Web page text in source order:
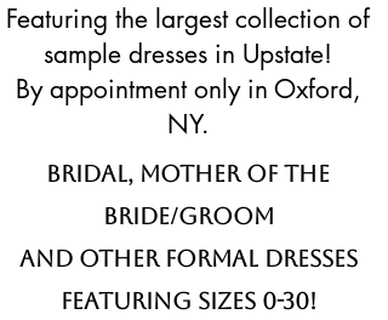
Featuring the largest collection of
sample dresses in Upstate!
By appointment only in Oxford,
NY.
Bridal, Mother of the
Bride/Groom
and other formal dresses
Featuring sizes 0-30!
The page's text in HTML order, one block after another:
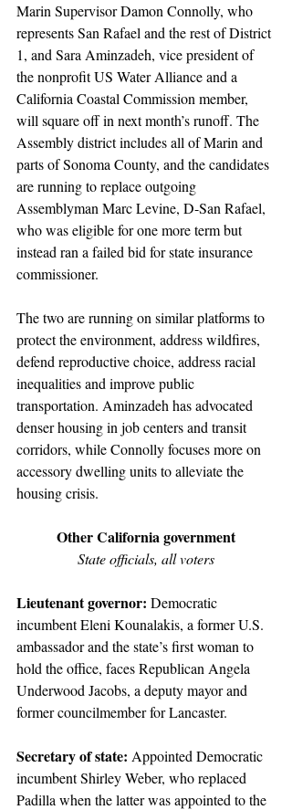
Marin Supervisor Damon Connolly, who
represents San Rafael and the rest of District
1, and Sara Aminzadeh, vice president of
the nonprofit US Water Alliance and a
California Coastal Commission member,
will square off in next month’s runoff. The
Assembly district includes all of Marin and
parts of Sonoma County, and the candidates
are running to replace outgoing
Assemblyman Marc Levine, D-San Rafael,
who was eligible for one more term but
instead ran a failed bid for state insurance
commissioner.
The two are running on similar platforms to
protect the environment, address wildfires,
defend reproductive choice, address racial
inequalities and improve public
transportation. Aminzadeh has advocated
denser housing in job centers and transit
corridors, while Connolly focuses more on
accessory dwelling units to alleviate the
housing crisis.
Other California government
State officials, all voters
Lieutenant governor: Democratic
incumbent Eleni Kounalakis, a former U.S.
ambassador and the state’s first woman to
hold the office, faces Republican Angela
Underwood Jacobs, a deputy mayor and
former councilmember for Lancaster.
Secretary of state: Appointed Democratic
incumbent Shirley Weber, who replaced
Padilla when the latter was appointed to the
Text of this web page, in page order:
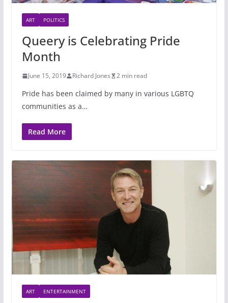
ART POLITICS
Queery is Celebrating Pride
Month
June 15, 2019 Richard Jones 2 min read
Pride has been claimed by many in various LGBTQ
communities as a…
Read More
ART ENTERTAINMENT
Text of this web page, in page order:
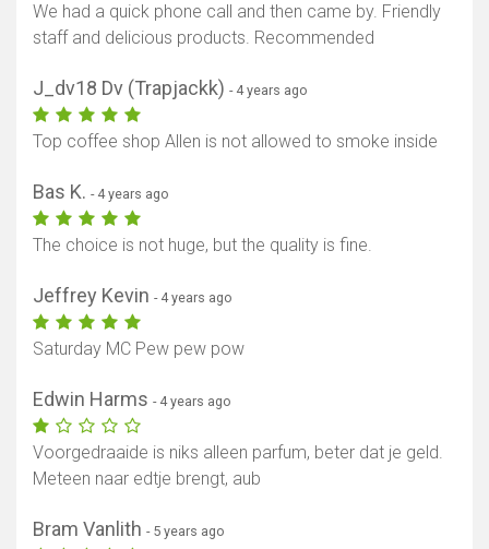
We had a quick phone call and then came by. Friendly
staff and delicious products. Recommended
J_dv18 Dv (Trapjackk) - 4 years ago
Top coffee shop Allen is not allowed to smoke inside
Bas K. - 4 years ago
The choice is not huge, but the quality is fine.
Jeffrey Kevin - 4 years ago
Saturday MC Pew pew pow
Edwin Harms - 4 years ago
Voorgedraaide is niks alleen parfum, beter dat je geld.
Meteen naar edtje brengt, aub
Bram Vanlith - 5 years ago
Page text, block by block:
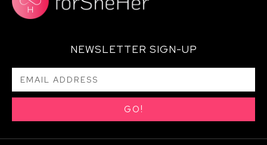
NEWSLETTER SIGN-UP
GO!
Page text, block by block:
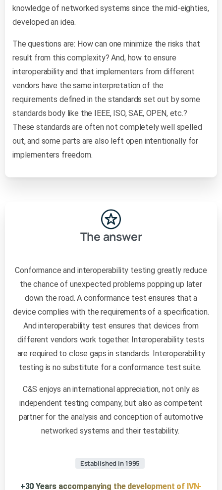
knowledge of networked systems since the mid-eighties,
developed an idea.
The questions are: How can one minimize the risks that
result from this complexity? And, how to ensure
interoperability and that implementers from different
vendors have the same interpretation of the
requirements defined in the standards set out by some
standards body like the IEEE, ISO, SAE, OPEN, etc.?
These standards are often not completely well spelled
out, and some parts are also left open intentionally for
implementers freedom.
The answer
Conformance and interoperability testing greatly reduce
the chance of unexpected problems popping up later
down the road. A conformance test ensures that a
device complies with the requirements of a specification.
And interoperability test ensures that devices from
different vendors work together. Interoperability tests
are required to close gaps in standards. Interoperability
testing is no substitute for a conformance test suite.
C&S enjoys an international appreciation, not only as
independent testing company, but also as competent
partner for the analysis and conception of automotive
networked systems and their testability.
Established in 1995
+30 Years accompanying the development of IVN-
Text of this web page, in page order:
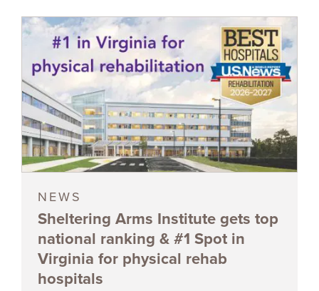
NEWS
Sheltering Arms Institute gets top
national ranking & #1 Spot in
Virginia for physical rehab
hospitals
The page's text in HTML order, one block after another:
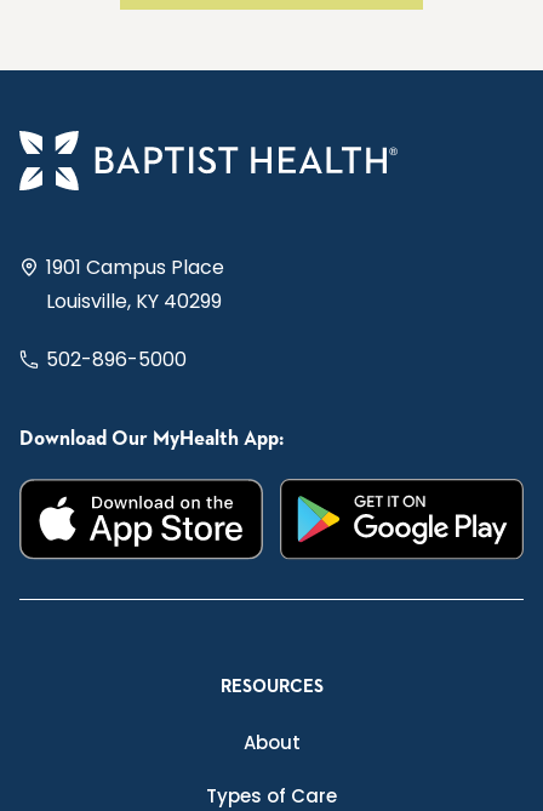
1901 Campus Place
Louisville, KY 40299
502-896-5000
Download Our MyHealth App:
RESOURCES
About
Types of Care
━━━━━━
- Directions -
Scan the listing for the string "systems" and copy every line that carries it.

- Solution below -
knowledge of networked systems since the mid-eighties,
networked systems and their testability.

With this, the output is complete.